La fatigue devint si grande qu’elle commença à lutter avec l’excitation nerveuse. Tandis que je me croyais encore éveillé, je m’assoupissais en réalité dans une inconscience momentanée, d’où j’étais violemment tiré par une secousse qui rompait presque mes articulations,—l’impression du moment étant que je tombais dans quelque précipice. Après avoir dégringolé dans huit ou neuf précipices, et m’être ainsi aperçu que la moitié de mon cerveau s’était éveillée à plusieurs reprises, tandis que l’autre moitié dormait, soupçonnée de la première qui luttait pour résister, l’assoupissement complet commença à étendre son influence graduelle sur une plus grande partie de mon territoire cérébral, et je tombai dans une somnolence qui devint de plus en plus profonde, et qui était sans doute sur le point de se transformer en solide et bienfaisante stupeur, pleine de rêves, quand... Qu’y avait-il donc?
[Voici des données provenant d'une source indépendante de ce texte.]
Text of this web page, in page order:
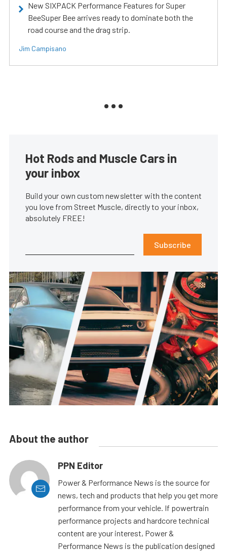
New SIXPACK Performance Features for Super
BeeSuper Bee arrives ready to dominate both the
road course and the drag strip.
Jim Campisano
Hot Rods and Muscle Cars in
your inbox
Build your own custom newsletter with the content
you love from Street Muscle, directly to your inbox,
absolutely FREE!
Subscribe
About the author
PPN Editor
Power & Performance News is the source for
news, tech and products that help you get more
performance from your vehicle. If powertrain
performance projects and hardcore technical
content are your interest, Power &
Performance News is the publication designed
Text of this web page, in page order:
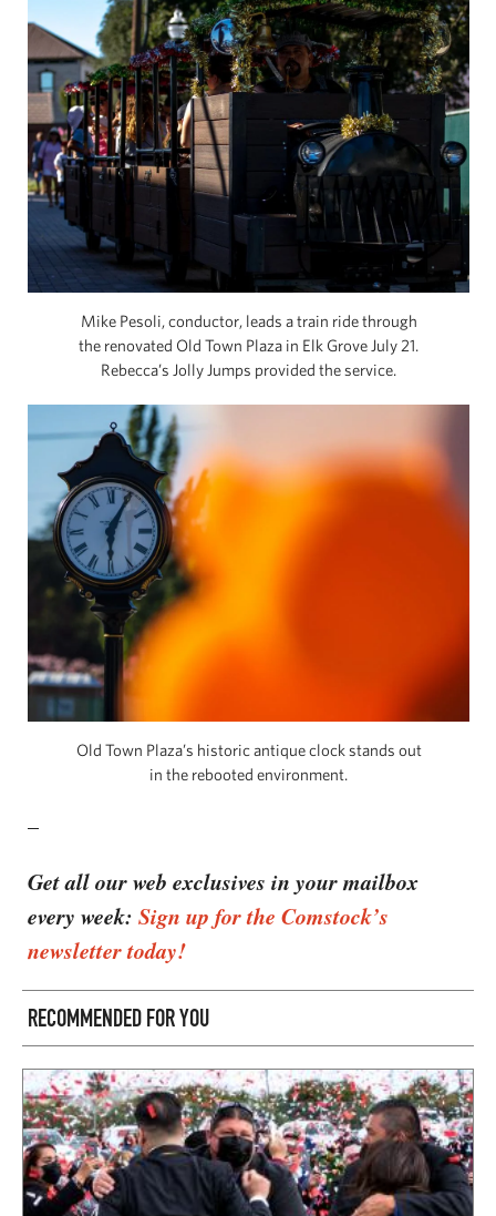
Mike Pesoli, conductor, leads a train ride through
the renovated Old Town Plaza in Elk Grove July 21.
Rebecca’s Jolly Jumps provided the service.
Old Town Plaza’s historic antique clock stands out
in the rebooted environment.
–
Get all our web exclusives in your mailbox
every week: Sign up for the Comstock’s
newsletter today!
RECOMMENDED FOR YOU
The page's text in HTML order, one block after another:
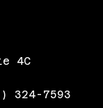
4C
324-7593
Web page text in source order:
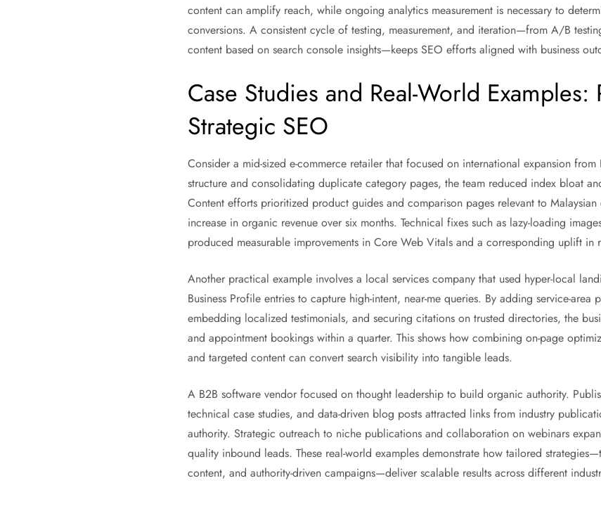
content can amplify reach, while ongoing analytics measurement is necessary to
conversions. A consistent cycle of testing, measurement, and iteration—from A/B
content based on search console insights—keeps SEO efforts aligned with business
Case Studies and Real-World Examples:
Strategic SEO
Consider a mid-sized e-commerce retailer that focused on international expansion
structure and consolidating duplicate category pages, the team reduced index bloat
Content efforts prioritized product guides and comparison pages relevant to
increase in organic revenue over six months. Technical fixes such as lazy-loading
produced measurable improvements in Core Web Vitals and a corresponding uplift in
Another practical example involves a local services company that used hyper-local
Business Profile entries to capture high-intent, near-me queries. By adding service-
embedding localized testimonials, and securing citations on trusted directories, the
and appointment bookings within a quarter. This shows how combining on-page
and targeted content can convert search visibility into tangible leads.
A B2B software vendor focused on thought leadership to build organic authority.
technical case studies, and data-driven blog posts attracted links from industry
authority. Strategic outreach to niche publications and collaboration on webinars
quality inbound leads. These real-world examples demonstrate how tailored
content, and authority-driven campaigns—deliver scalable results across different
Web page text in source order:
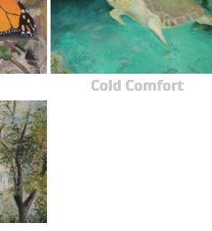
Cold Comfort
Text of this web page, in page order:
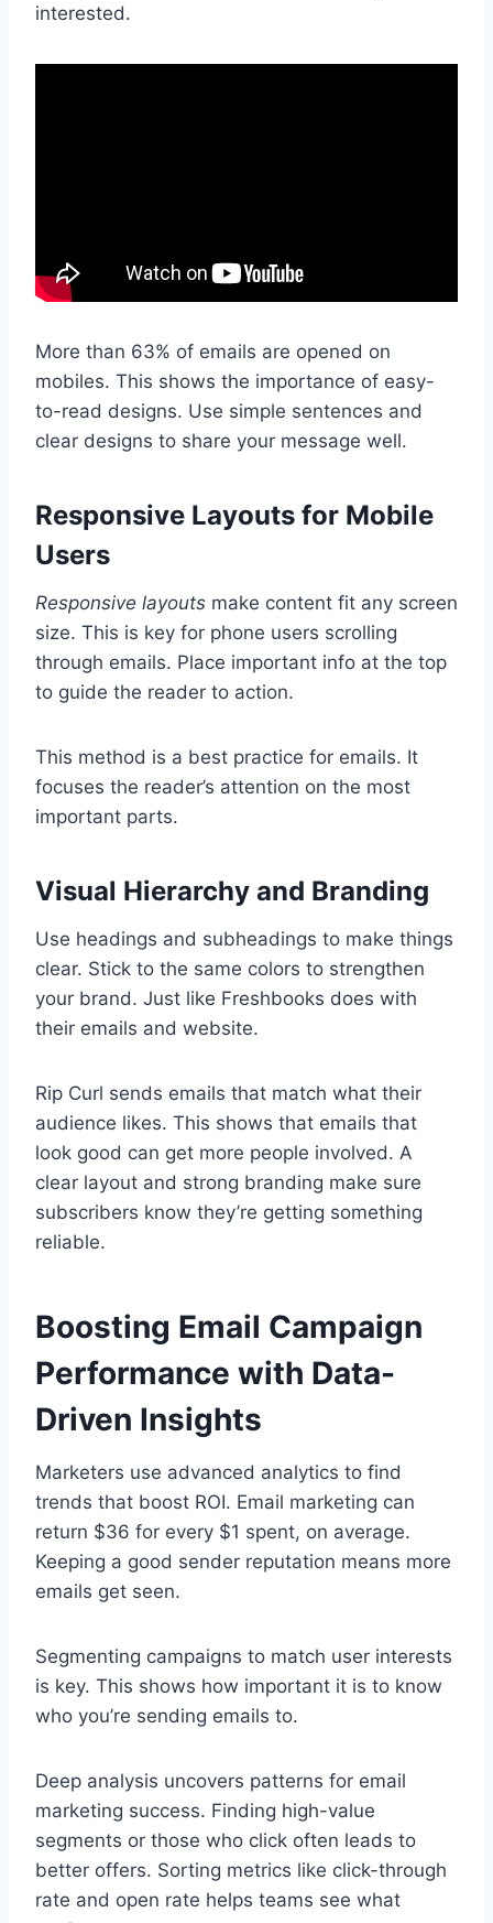
interested.
More than 63% of emails are opened on
mobiles. This shows the importance of easy-
to-read designs. Use simple sentences and
clear designs to share your message well.
Responsive Layouts for Mobile
Users
Responsive layouts make content fit any screen
size. This is key for phone users scrolling
through emails. Place important info at the top
to guide the reader to action.
This method is a best practice for emails. It
focuses the reader’s attention on the most
important parts.
Visual Hierarchy and Branding
Use headings and subheadings to make things
clear. Stick to the same colors to strengthen
your brand. Just like Freshbooks does with
their emails and website.
Rip Curl sends emails that match what their
audience likes. This shows that emails that
look good can get more people involved. A
clear layout and strong branding make sure
subscribers know they’re getting something
reliable.
Boosting Email Campaign
Performance with Data-
Driven Insights
Marketers use advanced analytics to find
trends that boost ROI. Email marketing can
return $36 for every $1 spent, on average.
Keeping a good sender reputation means more
emails get seen.
Segmenting campaigns to match user interests
is key. This shows how important it is to know
who you’re sending emails to.
Deep analysis uncovers patterns for email
marketing success. Finding high-value
segments or those who click often leads to
better offers. Sorting metrics like click-through
rate and open rate helps teams see what
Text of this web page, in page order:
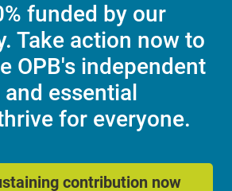
funded by our
Take action now to
OPB's independent
essential
for everyone.
contribution now
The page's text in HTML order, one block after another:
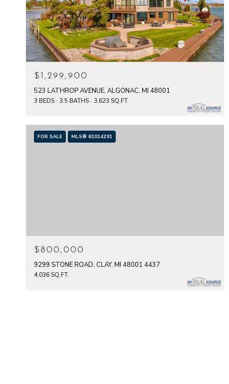
$1,299,900
523 LATHROP AVENUE, ALGONAC, MI 48001
3 BEDS 3.5 BATHS 3,623 SQ.FT.
FOR SALE MLS® 61014291
$800,000
9299 STONE ROAD, CLAY, MI 48001 4437
4,036 SQ.FT.
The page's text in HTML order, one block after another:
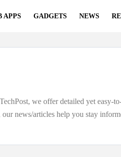
APPS GADGETS NEWS
we offer detailed yet easy-
news/articles help you stay
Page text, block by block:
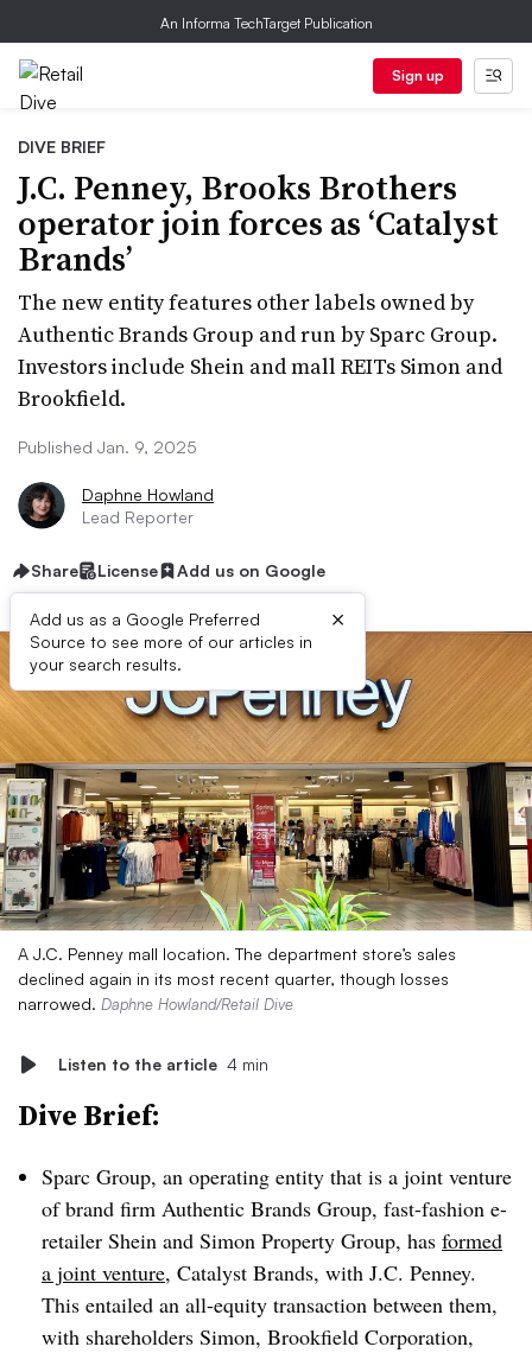
An Informa TechTarget Publication
Sign up
DIVE BRIEF
J.C. Penney, Brooks Brothers
operator join forces as ‘Catalyst
Brands’
The new entity features other labels owned by
Authentic Brands Group and run by Sparc Group.
Investors include Shein and mall REITs Simon and
Brookfield.
Published Jan. 9, 2025
Daphne Howland
Lead Reporter
Share License Add us on Google
Add us as a Google Preferred
Source to see more of our articles in
your search results.
×
A J.C. Penney mall location. The department store’s sales
declined again in its most recent quarter, though losses
narrowed. Daphne Howland/Retail Dive
Listen to the article 4 min
Dive Brief:
Sparc Group, an operating entity that is a joint venture
of brand firm Authentic Brands Group, fast-fashion e-
retailer Shein and Simon Property Group, has formed
a joint venture, Catalyst Brands, with J.C. Penney.
This entailed an all-equity transaction between them,
with shareholders Simon, Brookfield Corporation,
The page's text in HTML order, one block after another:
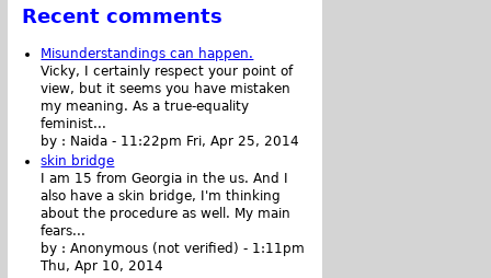
Recent comments
Misunderstandings can happen.
Vicky, I certainly respect your point of
view, but it seems you have mistaken
my meaning. As a true-equality
feminist...
by : Naida - 11:22pm Fri, Apr 25, 2014
skin bridge
I am 15 from Georgia in the us. And I
also have a skin bridge, I'm thinking
about the procedure as well. My main
fears...
by :Anonymous (not verified) - 1:11pm
Thu, Apr 10, 2014
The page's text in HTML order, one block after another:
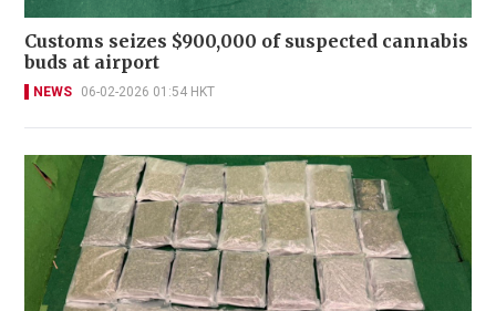
Customs seizes $900,000 of suspected cannabis
buds at airport
NEWS 06-02-2026 01:54 HKT
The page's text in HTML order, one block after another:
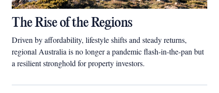
The Rise of the Regions
Driven by affordability, lifestyle shifts and steady returns,
regional Australia is no longer a pandemic flash-in-the-pan but
a resilient stronghold for property investors.
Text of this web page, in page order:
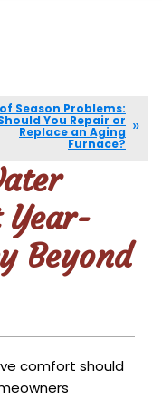
Season Problems:
You Repair or
Replace an Aging
Furnace?
Year-
Beyond
comfort should
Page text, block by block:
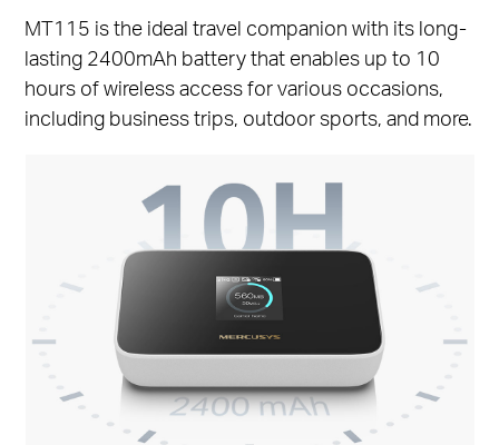
MT115 is the ideal travel companion with its long-
lasting 2400mAh battery that enables up to 10
hours of wireless access for various occasions,
including business trips, outdoor sports, and more.
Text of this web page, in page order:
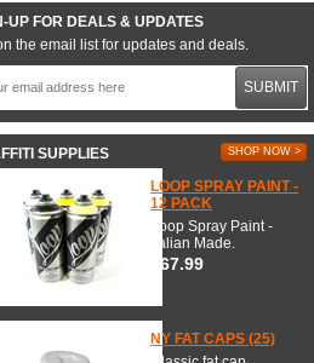
UP FOR DEALS & UPDATES
the email list for updates and deals.
SUBMIT
SUPPLIES SHOP NOW >
LOOP SPRAY PAINT -
12 PACK
Loop Spray Paint -
Italian Made.
$67.99
NY FAT CAPS (25)
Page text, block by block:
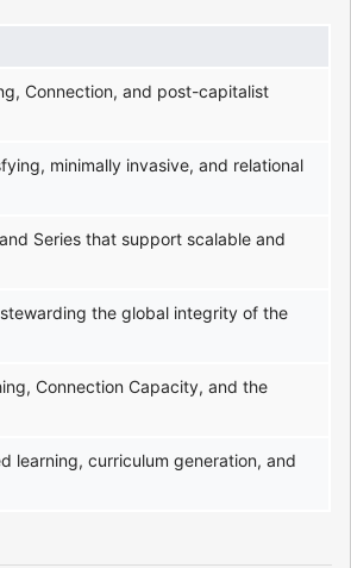
Connection, and post-capitalist
minimally invasive, and relational
Series that support scalable and
the global integrity of the
Connection Capacity, and the
learning, curriculum generation, and
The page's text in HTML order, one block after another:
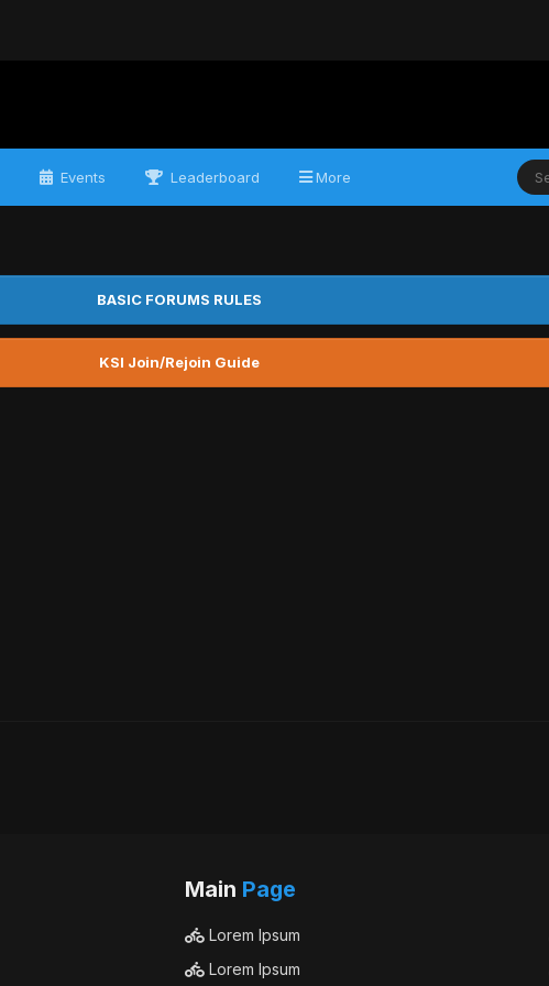
Events Leaderboard More
BASIC FORUMS RULES
KSI Join/Rejoin Guide
Main Page
Lorem Ipsum
Lorem Ipsum
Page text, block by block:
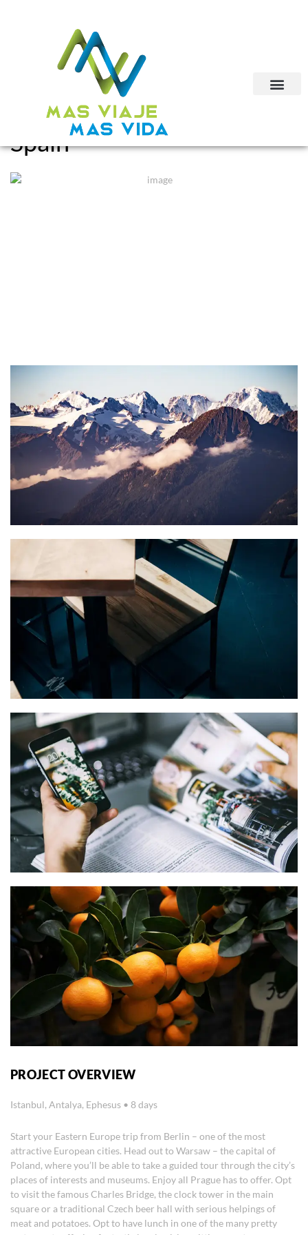
Spain
PROJECT OVERVIEW
Istanbul, Antalya, Ephesus • 8 days
Start your Eastern Europe trip from Berlin – one of the most
attractive European cities. Head out to Warsaw – the capital of
Poland, where you’ll be able to take a guided tour through the city’s
places of interests and museums. Enjoy all Prague has to offer. Opt
to visit the famous Charles Bridge, the clock tower in the main
square or a traditional Czech beer hall with serious helpings of
meat and potatoes. Opt to have lunch in one of the many pretty
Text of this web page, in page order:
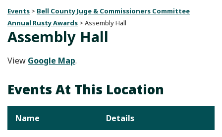
Events > Bell County Juge & Commissioners Committee
Annual Rusty Awards > Assembly Hall
Assembly Hall
View Google Map.
Events At This Location
Name Details
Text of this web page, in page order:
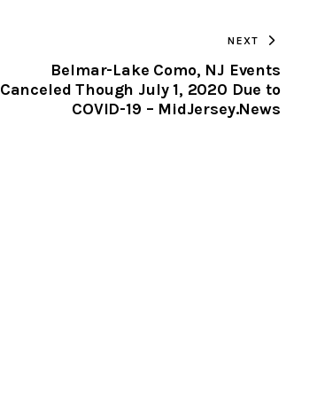
CLIPBOARD
NEXT
Belmar-Lake Como, NJ Events
Canceled Though July 1, 2020 Due to
COVID-19 – MidJersey.News
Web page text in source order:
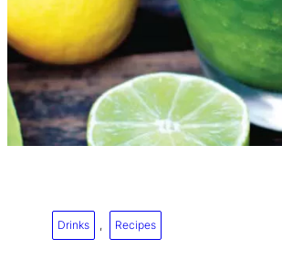
Drinks , Recipes
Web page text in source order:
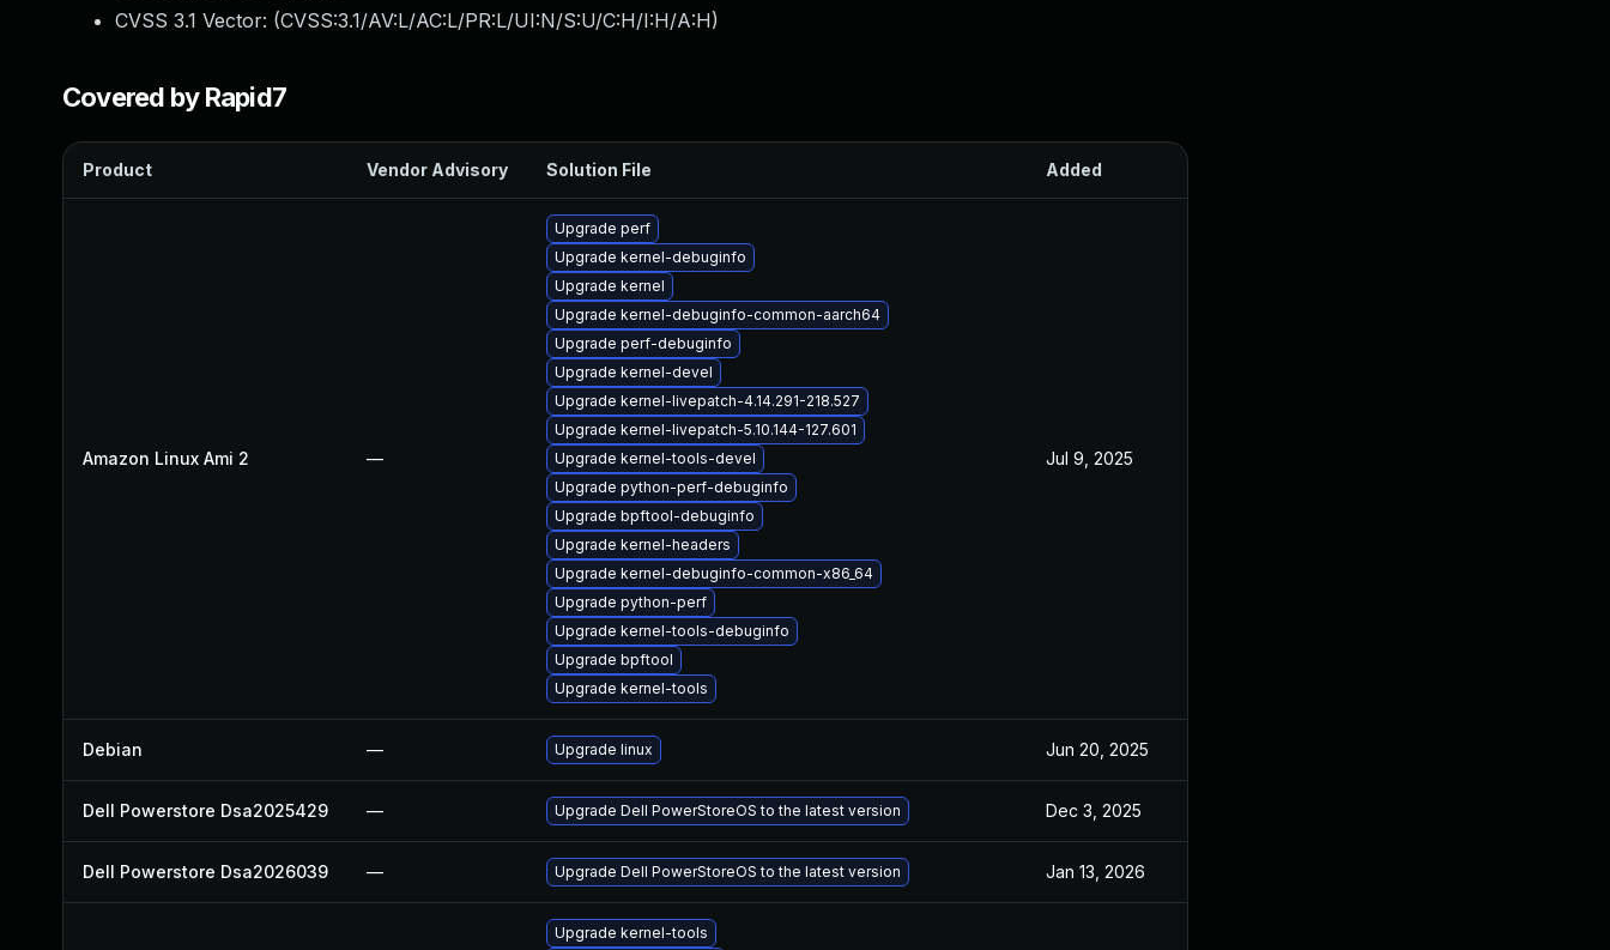
CVSS 3.1 Vector: (CVSS:3.1/AV:L/AC:L/PR:L/UI:N/S:U/C:H/I:H/A:H)
Covered by Rapid7
Product Vendor Advisory Solution File Added
Amazon Linux Ami 2 —
Upgrade perf
Upgrade kernel-debuginfo
Upgrade kernel
Upgrade kernel-debuginfo-common-aarch64
Upgrade perf-debuginfo
Upgrade kernel-devel
Upgrade kernel-livepatch-4.14.291-218.527
Upgrade kernel-livepatch-5.10.144-127.601
Upgrade kernel-tools-devel
Upgrade python-perf-debuginfo
Upgrade bpftool-debuginfo
Upgrade kernel-headers
Upgrade kernel-debuginfo-common-x86_64
Upgrade python-perf
Upgrade kernel-tools-debuginfo
Upgrade bpftool
Upgrade kernel-tools
Jul 9, 2025
Debian — Upgrade linux Jun 20, 2025
Dell Powerstore Dsa2025429 — Upgrade Dell PowerStoreOS to the latest version Dec 3, 2025
Dell Powerstore Dsa2026039 — Upgrade Dell PowerStoreOS to the latest version Jan 13, 2026
Upgrade kernel-tools
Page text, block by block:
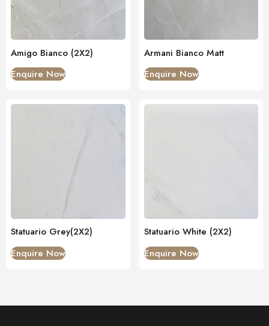
Amigo Bianco (2X2)
Enquire Now
Armani Bianco Matt
Enquire Now
Statuario Grey(2X2)
Enquire Now
Statuario White (2X2)
Enquire Now
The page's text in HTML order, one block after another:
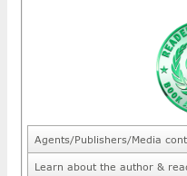
Agents/Publishers/Media
Learn about the author &

Mes facultés obscurcies furent en partie ramenées vers la conscience, et prirent une attitude réceptive. Là-bas, d’une distance immense, illimitée, venait quelque chose qui grandissait, grandissait, approchait, et qu’on put bientôt reconnaître pour un son. Au début, cela ressemblait plutôt à un sentiment. Ce bruit était à un kilomètre, maintenant. Peut-être le murmure d’une tempête. Puis, il s’approchait. Il n’était pas à un quart de mille. Était-ce le grincement étouffé d’une machine lointaine? Non. Le bruit s’approchait, plus près encore, plus près, et à la fin il fut dans la chambre même. C’était simplement une souris en train de grignoter la boiserie. Ainsi c’était pour cette bagatelle que j’avais si longtemps retenu ma respiration!

Bien. C’était une chose faite. Il n’y avait pas à y revenir. J’allais m’endormir tout de suite et réparer le temps perdu. Vaine pensée! Sans le vouloir, sans presque m’en douter, je me mis à écouter le bruit attentivement et même à compter machinalement les grincements de la râpe à muscade de la souris. Bientôt, cette occupation me causa une souffrance raffinée. Cependant j’aurais peut-être supporté cette impression pénible, si la souris avait continué son œuvre sans interruption. Mais non. Elle s’arrêtait à chaque instant. Et je souffrais bien plus en écoutant et attendant qu’elle reprît que pendant qu’elle était en train. Au bout de quelque temps, j’aurais payé une rançon de cinq, six, sept, dix dollars, pour être délivré de cette torture. Et à la fin j’offrais de payer des sommes tout à fait en disproportion avec ma fortune. Je rabattis mes oreilles, c’est-à-dire je ramenai les pavillons, et les roulai en cinq ou six plis, et les pressai sur le conduit auditif, mais sans résultat. Mon ouïe était si affinée par l’énervement que j’avais comme un microphone et pouvais entendre à travers les plis sans difficulté.